--- ASSIGNMENT ---
All of the data below is to be output without alteration.

Extracted data entries

--------------------------------------------------

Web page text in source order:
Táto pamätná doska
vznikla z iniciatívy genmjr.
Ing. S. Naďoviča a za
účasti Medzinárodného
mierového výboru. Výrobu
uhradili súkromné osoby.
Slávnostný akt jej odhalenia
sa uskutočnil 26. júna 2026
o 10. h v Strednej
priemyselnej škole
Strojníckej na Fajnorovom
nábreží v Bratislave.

--------------------------------------------------

--- ANSWER SECTION ---
Web page text in source order:
Táto pamätná doska
vznikla z iniciatívy genmjr.
Ing. S. Naďoviča a za
účasti Medzinárodného
mierového výboru. Výrobu
uhradili súkromné osoby.
Slávnostný akt jej odhalenia
sa uskutočnil 26. júna 2026
o 10. h v Strednej
priemyselnej škole
Strojníckej na Fajnorovom
nábreží v Bratislave.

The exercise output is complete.